No primeiro dia do julgamento em que responde por abuso de confiança e burla, em Lisboa, Amílcar Morais Pires assegurou que, na altura, pediu ao então presidente do Banco Espírito Santo (BES) que o informasse sobre as questões "pendentes no dossiê de Angola" e desse orientações sobre como discutir com o BESA a situação financeira da instituição, tendo-lhe Ricardo Salgado respondido que, mesmo tendo o pelouro, não poderia contactar com Álvaro Sobrinho.
"O Dr. Ricardo [Salgado] disse que ia ver o assunto. Não teria acolhimento que o Dr. Álvaro Sobrinho reportasse a mim. Ele continuaria a reportar ao Dr. Ricardo [Salgado]", afirmou o economista, de 63 anos.
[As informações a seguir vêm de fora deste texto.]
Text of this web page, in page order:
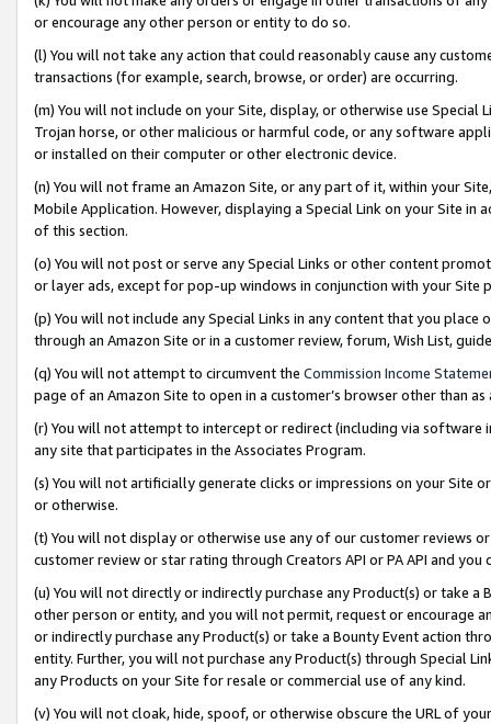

Questionado pelo juiz-presidente se tal significava que o ex-banqueiro tinha o pelouro material do BESA, Amílcar Morais Pires respondeu que sim.
"O Dr. Ricardo [Salgado] disse-me: 'eu falo primeiro com o Álvaro [Sobrinho] antes de te passar a pasta'. Até novembro, até à Assembleia-Geral de 06 de novembro de 2012, não tive contacto com Álvaro Sobrinho", acrescentou.
Amílcar Morais Pires tinha assumido o pelouro do BESA em maio de 2012, no âmbito de uma reorganização interna.
O arguido garantiu que só soube dos desequilíbrios na subsidiária angolana do BES e dos riscos que tal constituía para o banco português em junho de 2012, numa reunião com representantes do Fundo Monetário Internacional (FMI) e do Banco de Portugal, numa altura em que o país estava sob assistência financeira.
Três dias mais tarde, o alerta do FMI foi discutido na Comissão Executiva do BES, assegurou.
"A minha atuação ao longo do meu mandato foi sempre referendada com os membros da Comissão Executiva [do BES]", frisou, rejeitando a imputação de que tenha omitido informações.
Em causa neste processo está, nomeadamente, o alegado desvio, entre 2007 e 2012, de fundos de um financiamento do BES ao BESA em linhas de crédito do Mercado Monetário Interbancário (MMI) e em descoberto bancário.
Hoje, Amílcar Morais Pires recordou, a propósito da subscrição há cerca de 20 anos pelo BESA de dívida pública angolana, que "sempre houve, pelo menos durante uma fase, uma cobertura institucional por parte do Estado angolano" na relação entre os dois bancos, traduzida, por exemplo, no depósito significativo na esfera do BES de "reservas externas" do Banco Nacional de Angola (BNA).
Num depoimento que vai prosseguir na sexta-feira, o economista associou ainda a subscrição da dívida pública a uma necessidade de mostrar um "compromisso com Angola" numa altura em que existiam rumores de nacionalização de bancos no país africano.
Além de Amílcar Morais Pires, estão a ser julgados Ricardo Salgado, de 80 anos e doente de Alzheimer, Álvaro Sobrinho, de 62, o empresário luso-angolano Helder Bataglia, de 78, e o ex-administrador do BES Rui Silveira.
Na primeira sessão do julgamento estiveram presentes apenas Amílcar Morais Pires e Rui Silveira.
Ricardo Salgado foi autorizado pelo coletivo de juízes a não estar presente devido ao seu estado de saúde e Helder Bataglia por residir em Angola.
Álvaro Sobrinho, que alegou não ter o visto necessário para se deslocar a Portugal para ser julgado, foi multado pelo tribunal em 204 euros por ter faltado.
Em geral, os arguidos respondem por abuso de confiança, branqueamento e burla e negam a prática dos crimes.